> ABOUT THIS TASK
The reply is to be an exact repetition of the entries that follow, with each picture left out.

*** RECORDS PROVIDED ***

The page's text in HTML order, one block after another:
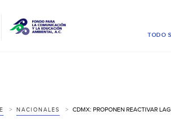
TODO
NACIONALES
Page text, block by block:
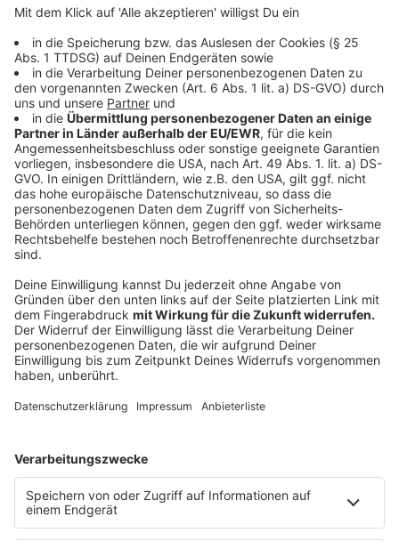
erkunden oder das Tempo ihrer Torschüsse messen
lassen. Dinslaken ist mit der Zechenwerkstatt
Lohberg dabei. Hier gibt es mehr Infos.
Anzeige
Saisonstart für Dingdener Freibad und
Xantener Südsee
Anzeige
Badesaison. Ab Freitag (1. Mai) ist es täglich von 12
bis 19 Uhr geöffnet. Das Wasser hat aktuell sechzehn
Grad. Zum Start erwarten die Meteorologen aber
sonniges Wetter mit bis zu 24 Grad. Der Eintritt kostet
acht Euro für Erwachsene und vier Euro für Kinder.
Naturbad Leinenpflicht. Im
Saisonstart statt. Hier ist das Wasser auf 27 Grad
beheizt.
Anzeige
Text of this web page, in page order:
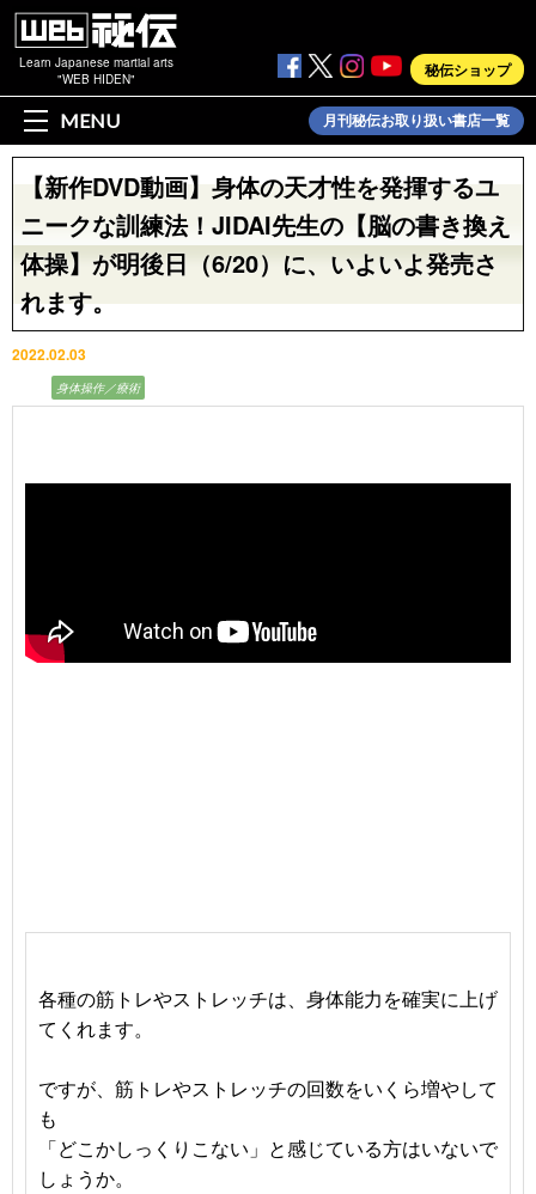
Learn Japanese martial arts
"WEB HIDEN"
秘伝ショップ
MENU 月刊秘伝お取り扱い書店一覧
【新作DVD動画】身体の天才性を発揮するユ
ニークな訓練法！JIDAI先生の【脳の書き換え
体操】が明後日（6/20）に、いよいよ発売さ
れます。
2022.02.03
身体操作／療術
各種の筋トレやストレッチは、身体能力を確実に上げ
てくれます。
ですが、筋トレやストレッチの回数をいくら増やして
も
「どこかしっくりこない」と感じている方はいないで
しょうか。
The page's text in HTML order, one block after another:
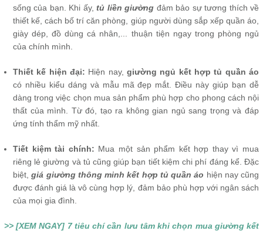
sống của bạn. Khi ấy, tủ liền giường đảm bảo sự tương thích về
thiết kế, cách bố trí căn phòng, giúp người dùng sắp xếp quần áo,
giày dép, đồ dùng cá nhân,... thuận tiện ngay trong phòng ngủ
của chính mình.
Thiết kế hiện đại: Hiện nay, giường ngủ kết hợp tủ quần áo
có nhiều kiểu dáng và mẫu mã đẹp mắt. Điều này giúp bạn dễ
dàng trong việc chọn mua sản phẩm phù hợp cho phong cách nội
thất của mình. Từ đó, tạo ra không gian ngủ sang trọng và đáp
ứng tính thẩm mỹ nhất.
Tiết kiệm tài chính: Mua một sản phẩm kết hợp thay vì mua
riêng lẻ giường và tủ cũng giúp bạn tiết kiệm chi phí đáng kể. Đặc
biệt,giá giường thông minh kết hợp tủ quần áo hiện nay cũng
được đánh giá là vô cùng hợp lý, đảm bảo phù hợp với ngân sách
của mọi gia đình.
>> [XEM NGAY] 7 tiêu chí cần lưu tâm khi chọn mua giường kết
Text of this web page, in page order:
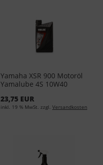
Yamaha XSR 900 Motoröl
Yamalube 4S 10W40
(EUR 17,95/L)
23,75 EUR
inkl. 19 % MwSt. zzgl. Versandkosten
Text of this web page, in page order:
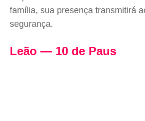
família, sua presença transmitirá
segurança.
Leão — 10 de Paus
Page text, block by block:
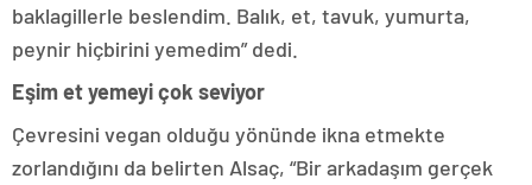
baklagillerle beslendim. Balık, et, tavuk, yumurta,
peynir hiçbirini yemedim” dedi.
Eşim et yemeyi çok seviyor
Çevresini vegan olduğu yönünde ikna etmekte
zorlandığını da belirten Alsaç, “Bir arkadaşım gerçek
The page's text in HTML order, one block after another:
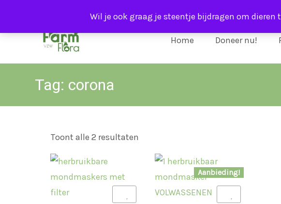
Wil je ook graag je steentje bijdragen om dieren
Home Doneer nu!
Tag: corona
Toont alle 2 resultaten
Add to Wishlist
Aanbieding!
Add to Wishlist
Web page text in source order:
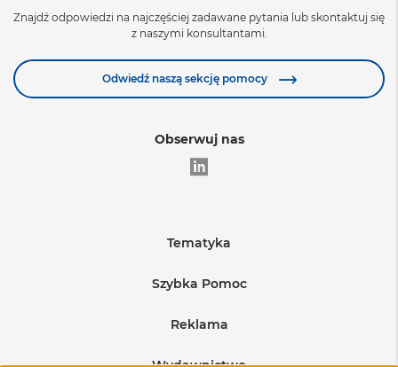
Znajdź odpowiedzi na najczęściej zadawane pytania lub skontaktuj się
z naszymi konsultantami.
Odwiedź naszą sekcję pomocy
Obserwuj nas
Tematyka
Edukacja
Medycyna
BHP i produkcja
Szybka Pomoc
Warunki sprzedaży
Wysyłka produktów
Reklama
Regulamin sprzedaży reklam
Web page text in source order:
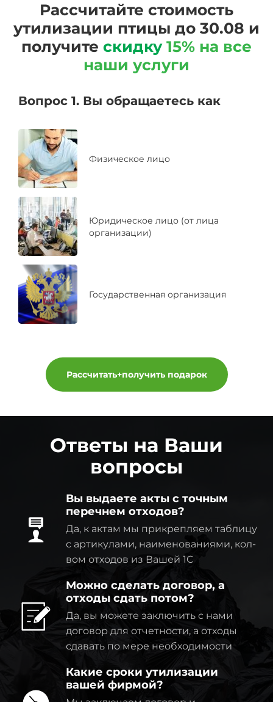
Рассчитайте стоимость
утилизации птицы до 30.08 и
получите скидку 15% на все
наши услуги
Вопрос 1. Вы обращаетесь как
Физическое лицо
Юридическое лицо (от лица
организации)
Государственная организация
Рассчитать+получить подарок
Ответы на Ваши
вопросы
Вы выдаете акты с точным
перечнем отходов?
Да, к актам мы прикрепляем таблицу
с артикулами, наименованиями, кол-
вом отходов из Вашей 1C
Можно сделать договор, а
отходы сдать потом?
Да, вы можете заключить с нами
договор для отчетности, а отходы
сдавать по мере необходимости
Какие сроки утилизации
вашей фирмой?
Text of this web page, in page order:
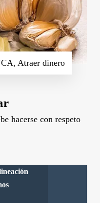
Atraer dinero
hacerse con respeto
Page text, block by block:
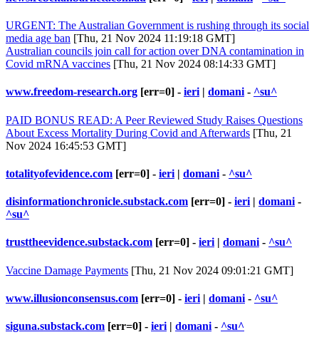
URGENT: The Australian Government is rushing through its social
media age ban [Thu, 21 Nov 2024 11:19:18 GMT]
Australian councils join call for action over DNA contamination in
Covid mRNA vaccines [Thu, 21 Nov 2024 08:14:33 GMT]
www.freedom-research.org [err=0] - ieri | domani - ^su^
PAID BONUS READ: A Peer Reviewed Study Raises Questions
About Excess Mortality During Covid and Afterwards [Thu, 21
Nov 2024 16:45:53 GMT]
totalityofevidence.com [err=0] - ieri | domani - ^su^
disinformationchronicle.substack.com [err=0] - ieri | domani -
^su^
trusttheevidence.substack.com [err=0] - ieri | domani - ^su^
Vaccine Damage Payments [Thu, 21 Nov 2024 09:01:21 GMT]
www.illusionconsensus.com [err=0] - ieri | domani - ^su^
siguna.substack.com [err=0] - ieri | domani - ^su^
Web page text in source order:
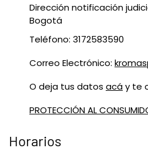
Dirección notificación
Bogotá
Teléfono: 3172583590
Correo Electrónico:
O deja tus datos acáy te
PROTECCIÓN AL
Horarios
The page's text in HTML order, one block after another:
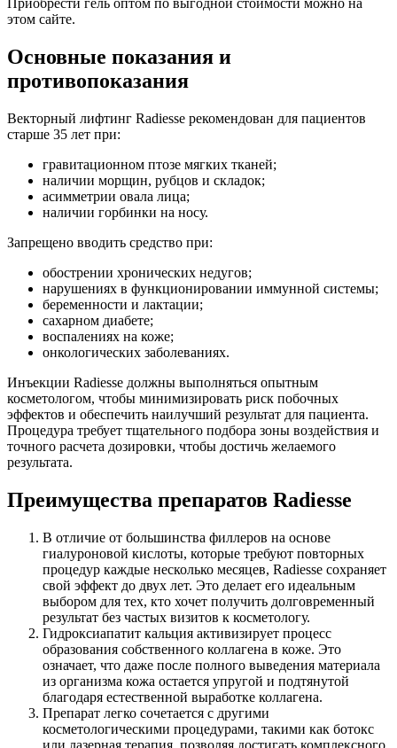
Приобрести гель оптом по выгодной стоимости можно на
Основные показания и
противопоказания
Векторный лифтинг Radiesse рекомендован для пациентов
гравитационном птозе мягких тканей;
наличии морщин, рубцов и складок;
асимметрии овала лица;
обострении хронических недугов;
нарушениях в функционировании иммунной системы;
беременности и лактации;
сахарном диабете;
воспалениях на коже;
Инъекции Radiesse должны выполняться опытным
косметологом, чтобы минимизировать риск побочных
эффектов и обеспечить наилучший результат для пациента.
Процедура требует тщательного подбора зоны воздействия и
точного расчета дозировки, чтобы достичь желаемого
Преимущества препаратов Radiesse
В отличие от большинства филлеров на основе
гиалуроновой кислоты, которые требуют повторных
процедур каждые несколько месяцев, Radiesse сохраняет
свой эффект до двух лет. Это делает его идеальным
выбором для тех, кто хочет получить долговременный
результат без частых визитов к косметологу.
Гидроксиапатит кальция активизирует процесс
образования собственного коллагена в коже. Это
означает, что даже после полного выведения материала
из организма кожа остается упругой и подтянутой
благодаря естественной выработке коллагена.
Препарат легко сочетается с другими
косметологическими процедурами, такими как ботокс
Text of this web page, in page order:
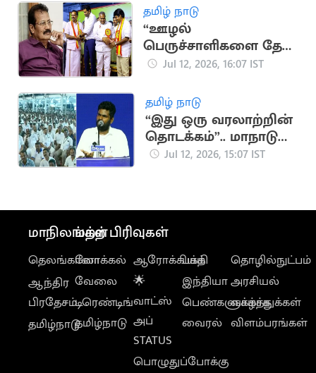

*** End of RECORDS PROVIDED ***

> SOLUTION TO THIS TASK
The page's text in HTML order, one block after another:
TODO
NACIONALES
Page text, block by block:
erkunden oder das Tempo ihrer Torschüsse messen
lassen. Dinslaken ist mit der Zechenwerkstatt
Lohberg dabei. Hier gibt es mehr Infos.
Anzeige
Saisonstart für Dingdener Freibad und
Xantener Südsee
Anzeige
Badesaison. Ab Freitag (1. Mai) ist es täglich von 12
bis 19 Uhr geöffnet. Das Wasser hat aktuell sechzehn
Grad. Zum Start erwarten die Meteorologen aber
sonniges Wetter mit bis zu 24 Grad. Der Eintritt kostet
acht Euro für Erwachsene und vier Euro für Kinder.
Naturbad Leinenpflicht. Im
Saisonstart statt. Hier ist das Wasser auf 27 Grad
beheizt.
Anzeige
Text of this web page, in page order:
Learn Japanese martial arts
"WEB HIDEN"
秘伝ショップ
MENU 月刊秘伝お取り扱い書店一覧
【新作DVD動画】身体の天才性を発揮するユ
ニークな訓練法！JIDAI先生の【脳の書き換え
体操】が明後日（6/20）に、いよいよ発売さ
れます。
2022.02.03
身体操作／療術
各種の筋トレやストレッチは、身体能力を確実に上げ
てくれます。
ですが、筋トレやストレッチの回数をいくら増やして
も
「どこかしっくりこない」と感じている方はいないで
しょうか。
The page's text in HTML order, one block after another:
sống của bạn. Khi ấy, tủ liền giường đảm bảo sự tương thích về
thiết kế, cách bố trí căn phòng, giúp người dùng sắp xếp quần áo,
giày dép, đồ dùng cá nhân,... thuận tiện ngay trong phòng ngủ
của chính mình.
Thiết kế hiện đại: Hiện nay, giường ngủ kết hợp tủ quần áo
có nhiều kiểu dáng và mẫu mã đẹp mắt. Điều này giúp bạn dễ
dàng trong việc chọn mua sản phẩm phù hợp cho phong cách nội
thất của mình. Từ đó, tạo ra không gian ngủ sang trọng và đáp
ứng tính thẩm mỹ nhất.
Tiết kiệm tài chính: Mua một sản phẩm kết hợp thay vì mua
riêng lẻ giường và tủ cũng giúp bạn tiết kiệm chi phí đáng kể. Đặc
biệt,giá giường thông minh kết hợp tủ quần áo hiện nay cũng
được đánh giá là vô cùng hợp lý, đảm bảo phù hợp với ngân sách
của mọi gia đình.
>> [XEM NGAY] 7 tiêu chí cần lưu tâm khi chọn mua giường kết
Text of this web page, in page order:
Yamaha XSR 900 Motoröl
Yamalube 4S 10W40
(EUR 17,95/L)
23,75 EUR
inkl. 19 % MwSt. zzgl. Versandkosten
Text of this web page, in page order:
família, sua presença transmitirá
segurança.
Leão — 10 de Paus
Page text, block by block:
baklagillerle beslendim. Balık, et, tavuk, yumurta,
peynir hiçbirini yemedim” dedi.
Eşim et yemeyi çok seviyor
Çevresini vegan olduğu yönünde ikna etmekte
zorlandığını da belirten Alsaç, “Bir arkadaşım gerçek
The page's text in HTML order, one block after another:
Wil je ook graag je steentje bijdragen om dieren
Home Doneer nu!
Tag: corona
Toont alle 2 resultaten
Add to Wishlist
Aanbieding!
Add to Wishlist
Web page text in source order:
Znajdź odpowiedzi na najczęściej zadawane pytania lub skontaktuj się
z naszymi konsultantami.
Odwiedź naszą sekcję pomocy
Obserwuj nas
Tematyka
Edukacja
Medycyna
BHP i produkcja
Szybka Pomoc
Warunki sprzedaży
Wysyłka produktów
Reklama
Regulamin sprzedaży reklam
Web page text in source order:
Рассчитайте стоимость
утилизации птицы до 30.08 и
получите скидку 15% на все
наши услуги
Вопрос 1. Вы обращаетесь как
Физическое лицо
Юридическое лицо (от лица
организации)
Государственная организация
Рассчитать+получить подарок
Ответы на Ваши
вопросы
Вы выдаете акты с точным
перечнем отходов?
Да, к актам мы прикрепляем таблицу
с артикулами, наименованиями, кол-
вом отходов из Вашей 1C
Можно сделать договор, а
отходы сдать потом?
Да, вы можете заключить с нами
договор для отчетности, а отходы
сдавать по мере необходимости
Какие сроки утилизации
вашей фирмой?
Text of this web page, in page order:
Atraer dinero
hacerse con respeto
Page text, block by block:
URGENT: The Australian Government is rushing through its social
media age ban [Thu, 21 Nov 2024 11:19:18 GMT]
Australian councils join call for action over DNA contamination in
Covid mRNA vaccines [Thu, 21 Nov 2024 08:14:33 GMT]
www.freedom-research.org [err=0] - ieri | domani - ^su^
PAID BONUS READ: A Peer Reviewed Study Raises Questions
About Excess Mortality During Covid and Afterwards [Thu, 21
Nov 2024 16:45:53 GMT]
totalityofevidence.com [err=0] - ieri | domani - ^su^
disinformationchronicle.substack.com [err=0] - ieri | domani -
^su^
trusttheevidence.substack.com [err=0] - ieri | domani - ^su^
Vaccine Damage Payments [Thu, 21 Nov 2024 09:01:21 GMT]
www.illusionconsensus.com [err=0] - ieri | domani - ^su^
siguna.substack.com [err=0] - ieri | domani - ^su^
Web page text in source order:
Dirección notificación
Bogotá
Teléfono: 3172583590
Correo Electrónico:
O deja tus datos acáy te
PROTECCIÓN AL
Horarios
The page's text in HTML order, one block after another:
Приобрести гель оптом по выгодной стоимости можно на
Основные показания и
противопоказания
Векторный лифтинг Radiesse рекомендован для пациентов
гравитационном птозе мягких тканей;
наличии морщин, рубцов и складок;
асимметрии овала лица;
обострении хронических недугов;
нарушениях в функционировании иммунной системы;
беременности и лактации;
сахарном диабете;
воспалениях на коже;
Инъекции Radiesse должны выполняться опытным
косметологом, чтобы минимизировать риск побочных
эффектов и обеспечить наилучший результат для пациента.
Процедура требует тщательного подбора зоны воздействия и
точного расчета дозировки, чтобы достичь желаемого
Преимущества препаратов Radiesse
В отличие от большинства филлеров на основе
гиалуроновой кислоты, которые требуют повторных
процедур каждые несколько месяцев, Radiesse сохраняет
свой эффект до двух лет. Это делает его идеальным
выбором для тех, кто хочет получить долговременный
результат без частых визитов к косметологу.
Гидроксиапатит кальция активизирует процесс
образования собственного коллагена в коже. Это
означает, что даже после полного выведения материала
из организма кожа остается упругой и подтянутой
благодаря естественной выработке коллагена.
Препарат легко сочетается с другими
косметологическими процедурами, такими как ботокс
Text of this web page, in page order:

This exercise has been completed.